L’Égypte et les Émirats, soutiens des putschistes ?

Les yeux sont également rivés sur l’Autorité intergouvernementale pour le développement (Igad), la principale organisation régionale de la Corne de l’Afrique. Elle est attendue sur ce dossier après avoir été mise à l’écart lors du déclenchement de la guerre au Tigré, en Éthiopie, en novembre 2020.

DANS LA BATAILLE DU GRAND BARRAGE DE LA RENAISSANCE, LE CAIRE GAGNE UN ALLIÉ PLUS CLAIR

Pour le voisin éthiopien, le coup d’État au Soudan est d’ailleurs une mauvaise nouvelle. Face au Premier ministre Hamdok, l’armée soudanaise faisait pression depuis des mois pour qu’une ligne plus agressive à l’encontre d’Addis-Abeba soit adoptée. Le Soudan, l’Éthiopie et l’Égypte sont en conflit autour du contrôle des eaux du Nil à cause de la construction du Grand Barrage de la Renaissance (Gerd) par Addis-Abeba. Dans cette bataille, Le Caire gagne un allié plus clair depuis que les militaires soudanais ont exclu les civils du pouvoir. 

Vus par de nombreux politiciens et militants soudanais comme ayant soutenu – voire encouragé – le coup d’État, les Égyptiens, tout comme les Émiratis et les Saoudiens, feront sans doute profil bas dans un premier temps. Leur inflexibilité idéologique va être mise à l’épreuve. Ces pays semblent craindre davantage une transition démocratique au Soudan que l’influence de leurs ennemis politiques, les Frères musulmans.

À la recherche de nouveaux alliés

Les mouvements politiques islamistes soudanais, liés au Parti du Congrès national d’Omar el-Béchir et aux Frères musulmans, appellent depuis plusieurs semaines à un coup d’État contre les civils du gouvernement de transition. Le putsch du 25 octobre va relancer leur combat contre les réformes politiques, économiques et judiciaires déjà entamées. Alors que le président égyptien Abdel Fattah al-Sissi et le prince héritier des Émirats arabes unis Mohammed ben Zayed al-Nahyan sont des ennemis déclarés des Frères et de leurs affiliés, des représentants égyptiens et émiratis vont se rendre à Khartoum, comme ce fut le cas après le renversement d’Omar el-Béchir en avril 2019, pour défendre leurs intérêts dans les négociations à venir.

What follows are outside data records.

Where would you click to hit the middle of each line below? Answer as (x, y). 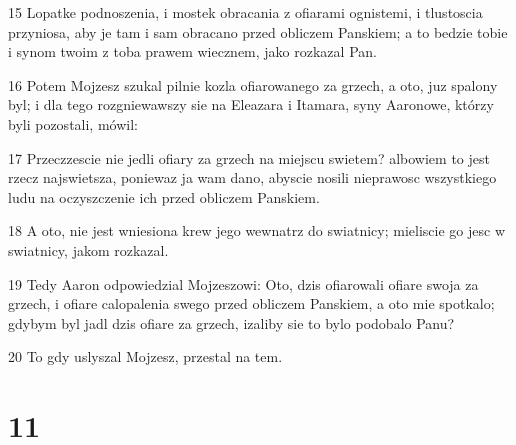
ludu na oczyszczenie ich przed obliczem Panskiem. (164, 196)
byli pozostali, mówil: (73, 123)
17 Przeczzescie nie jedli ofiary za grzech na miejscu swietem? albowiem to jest (249, 157)
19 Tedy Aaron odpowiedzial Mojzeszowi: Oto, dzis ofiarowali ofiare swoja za (243, 283)
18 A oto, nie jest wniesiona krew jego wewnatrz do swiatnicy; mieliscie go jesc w (256, 230)
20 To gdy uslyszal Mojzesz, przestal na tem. (145, 356)
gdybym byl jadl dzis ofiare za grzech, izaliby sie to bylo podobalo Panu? (231, 322)
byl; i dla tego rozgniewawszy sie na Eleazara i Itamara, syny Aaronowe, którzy (251, 104)
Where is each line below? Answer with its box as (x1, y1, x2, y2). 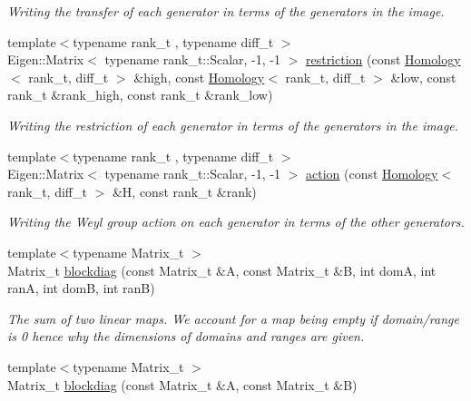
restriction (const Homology (305, 50, 461, 69)
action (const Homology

La junte va avoir grand besoin de ses alliés dans le Golfe, car avec cette nouvelle donne politique, l’accord international de réduction de la dette du Soudan, l’accord avec le FMI et la Banque mondiale et les centaines de millions de dollars d’aide bilatérale américaine vont être menacés.

NOUS APPELONS LE PEUPLE SOUDANAIS À MANIFESTER

Le pays, dont l’avenir politique demeure incertain, promet donc de devenir un jeu d’échec entre grandes puissances. Alors qu’Abdallah Hamdok était encore détenu par les militaires, son bureau a publié une déclaration exhortant les manifestants à descendre dans la rue pour protéger les récents progrès accomplis en matière de droits démocratiques. « Nous appelons le peuple soudanais à manifester en utilisant tous les moyens pacifiques possibles… pour reprendre sa révolution aux voleurs. »

Ce mardi 26 octobre, le Premier ministre renversé a été ramené chez lui par les militaires, mais il reste en résidence surveillée. Et les manifestants continuaient de battre le pavé.